What to do:
Needed from the data below: every line from the one with "comportement [89, 300]" up to and including the one with "Modèle de Strejc [80, 399]", repeated exactly and with nothing else.

--

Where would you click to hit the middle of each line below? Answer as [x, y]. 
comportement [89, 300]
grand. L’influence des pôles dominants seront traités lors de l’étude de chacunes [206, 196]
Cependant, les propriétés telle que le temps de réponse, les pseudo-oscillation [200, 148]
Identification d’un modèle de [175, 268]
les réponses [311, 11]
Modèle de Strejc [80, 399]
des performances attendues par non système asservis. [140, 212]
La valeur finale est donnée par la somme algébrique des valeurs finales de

--

Answer for the task:
comportement [89, 300]
grand. L’influence des pôles dominants seront traités lors de l’étude de chacunes [206, 196]
Cependant, les propriétés telle que le temps de réponse, les pseudo-oscillation [200, 148]
Identification d’un modèle de [175, 268]
les réponses [311, 11]
Modèle de Strejc [80, 399]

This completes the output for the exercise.